If you’re not sold on a faster acting purer form of whey, the low lactose levels will get you.

Some supplement manufacturers make claims about isolate being lactose-free (it usually isn’t) but it does have very low levels of lactose.

For people with any kind of lactose intolerance, this is a big bonus.

Lower levels of lactose mean isolates are less likely to trigger acne.

A gallon of milk a day is great for gains, but not so good for your skin.

When you cut out the lactose, you’ll notice a big difference in how clear your skin can be.

On the nastier side, less lactose means smoother bowel movements.

Have you ever gotten bad gas and found yourself running for the toilet after prolonged use of whey?

You might not be lactose intolerant, but most of us have some mild intolerance to milk.

Flatulence and loose stools are a result of what lactose does to your digestion process.

The easy workaround?

Whey Isolate. When you cut the lactose out of your protein you make digestion much easier for your body.

When To Use Whey Isolate?

Whey is a fast-acting protein.

Use it around your workouts to feed your hungry muscles for best results.

A dose of 30-40 grams whey isolate post workout can aid in faster muscle recovery, and help with muscle growth.

Pump things up more by taking a dose before your workout too.

This means as soon as your muscles start asking for protein, it’s there.

20 grams pre-workout can also improve your endurance.

If you like to skip breakfast, try 20 grams of isolate in a shake instead.
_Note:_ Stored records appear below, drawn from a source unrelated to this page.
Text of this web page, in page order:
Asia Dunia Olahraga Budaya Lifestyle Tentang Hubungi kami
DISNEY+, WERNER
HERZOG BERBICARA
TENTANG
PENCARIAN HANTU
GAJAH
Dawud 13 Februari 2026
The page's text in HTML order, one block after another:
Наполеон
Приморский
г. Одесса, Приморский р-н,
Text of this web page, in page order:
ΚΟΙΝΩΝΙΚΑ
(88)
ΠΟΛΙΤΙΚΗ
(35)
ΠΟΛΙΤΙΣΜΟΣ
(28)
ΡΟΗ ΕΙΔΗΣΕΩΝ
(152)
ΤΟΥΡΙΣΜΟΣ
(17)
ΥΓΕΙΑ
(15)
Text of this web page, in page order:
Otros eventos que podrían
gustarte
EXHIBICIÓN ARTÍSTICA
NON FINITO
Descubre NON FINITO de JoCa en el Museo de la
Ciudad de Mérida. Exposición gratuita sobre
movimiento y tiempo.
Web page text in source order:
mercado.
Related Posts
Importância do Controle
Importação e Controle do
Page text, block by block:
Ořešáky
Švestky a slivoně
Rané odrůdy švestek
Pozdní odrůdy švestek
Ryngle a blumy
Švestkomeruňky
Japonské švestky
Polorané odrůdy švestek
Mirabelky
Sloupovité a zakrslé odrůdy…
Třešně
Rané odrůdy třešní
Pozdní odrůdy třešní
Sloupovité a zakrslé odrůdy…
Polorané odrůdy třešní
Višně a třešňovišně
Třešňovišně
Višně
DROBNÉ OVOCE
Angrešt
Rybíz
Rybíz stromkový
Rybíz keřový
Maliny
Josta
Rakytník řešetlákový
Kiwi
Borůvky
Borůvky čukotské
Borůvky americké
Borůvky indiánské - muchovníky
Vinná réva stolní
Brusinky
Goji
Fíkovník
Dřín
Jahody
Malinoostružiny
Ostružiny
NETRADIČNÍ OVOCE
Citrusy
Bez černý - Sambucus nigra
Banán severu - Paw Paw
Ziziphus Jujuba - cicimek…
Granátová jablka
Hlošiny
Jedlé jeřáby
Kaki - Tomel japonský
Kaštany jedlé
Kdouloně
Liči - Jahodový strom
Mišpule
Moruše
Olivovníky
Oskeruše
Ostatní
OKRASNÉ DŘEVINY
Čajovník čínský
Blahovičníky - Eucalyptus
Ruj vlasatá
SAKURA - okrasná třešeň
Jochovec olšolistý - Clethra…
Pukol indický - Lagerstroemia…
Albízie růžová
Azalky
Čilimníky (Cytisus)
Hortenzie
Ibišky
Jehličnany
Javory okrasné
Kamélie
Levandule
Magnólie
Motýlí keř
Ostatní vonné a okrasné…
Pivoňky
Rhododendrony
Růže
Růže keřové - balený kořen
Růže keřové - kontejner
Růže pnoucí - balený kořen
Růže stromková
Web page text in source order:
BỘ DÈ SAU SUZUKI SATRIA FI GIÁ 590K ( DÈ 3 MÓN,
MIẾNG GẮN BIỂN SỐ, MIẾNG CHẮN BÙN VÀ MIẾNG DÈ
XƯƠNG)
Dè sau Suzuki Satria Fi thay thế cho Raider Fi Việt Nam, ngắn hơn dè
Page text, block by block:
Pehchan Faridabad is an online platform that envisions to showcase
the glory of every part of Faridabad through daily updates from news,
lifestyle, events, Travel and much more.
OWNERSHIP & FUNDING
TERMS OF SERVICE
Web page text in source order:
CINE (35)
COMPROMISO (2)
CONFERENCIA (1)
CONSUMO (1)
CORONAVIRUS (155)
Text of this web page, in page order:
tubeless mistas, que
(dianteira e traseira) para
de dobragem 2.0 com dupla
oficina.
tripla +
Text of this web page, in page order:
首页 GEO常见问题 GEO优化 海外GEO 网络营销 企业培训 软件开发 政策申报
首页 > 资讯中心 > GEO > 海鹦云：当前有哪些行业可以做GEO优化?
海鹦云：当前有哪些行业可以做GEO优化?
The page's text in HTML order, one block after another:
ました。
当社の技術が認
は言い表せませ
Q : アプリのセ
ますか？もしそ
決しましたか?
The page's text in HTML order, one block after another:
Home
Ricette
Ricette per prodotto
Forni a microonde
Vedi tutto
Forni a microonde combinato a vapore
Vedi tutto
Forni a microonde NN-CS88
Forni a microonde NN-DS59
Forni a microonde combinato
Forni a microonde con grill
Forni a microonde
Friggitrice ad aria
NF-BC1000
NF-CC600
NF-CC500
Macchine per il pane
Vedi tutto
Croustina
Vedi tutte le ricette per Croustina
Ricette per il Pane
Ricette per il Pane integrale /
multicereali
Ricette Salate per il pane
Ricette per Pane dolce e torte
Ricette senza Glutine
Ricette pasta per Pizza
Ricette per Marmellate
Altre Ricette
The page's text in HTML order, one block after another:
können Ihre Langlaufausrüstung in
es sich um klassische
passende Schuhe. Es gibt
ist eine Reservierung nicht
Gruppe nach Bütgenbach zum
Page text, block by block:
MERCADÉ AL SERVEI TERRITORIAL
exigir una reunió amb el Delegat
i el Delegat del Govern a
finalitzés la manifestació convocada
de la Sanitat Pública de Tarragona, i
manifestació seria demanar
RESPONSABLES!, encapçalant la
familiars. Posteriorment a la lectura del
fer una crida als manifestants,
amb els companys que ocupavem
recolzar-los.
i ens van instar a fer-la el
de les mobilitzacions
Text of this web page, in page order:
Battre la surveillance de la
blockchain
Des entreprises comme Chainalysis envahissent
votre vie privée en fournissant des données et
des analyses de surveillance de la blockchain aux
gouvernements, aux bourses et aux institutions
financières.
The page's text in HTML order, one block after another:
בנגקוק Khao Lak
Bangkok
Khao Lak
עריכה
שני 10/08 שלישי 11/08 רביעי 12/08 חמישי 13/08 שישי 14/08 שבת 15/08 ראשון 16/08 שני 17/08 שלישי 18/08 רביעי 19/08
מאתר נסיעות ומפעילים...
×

It’s less likely to unsettle your stomach and it’s what your body needs in the morning to keep fueling your muscles.

Just The Facts

Whey is a hard to ignore supplement.

A concentrate is great if you’re dipping your toes into the fitness world, but Isolates are superior proteins.

Your body can shuttle it to your muscles faster, absorb it better, and it’s still a complete protein.

If you suffer from the nasty side effects of lactose in your diet, then an isolate can help you improve your skin and bowel movements.

For a beginner a concentrate is great, but for a champion, an isolate can help you take things to the next level.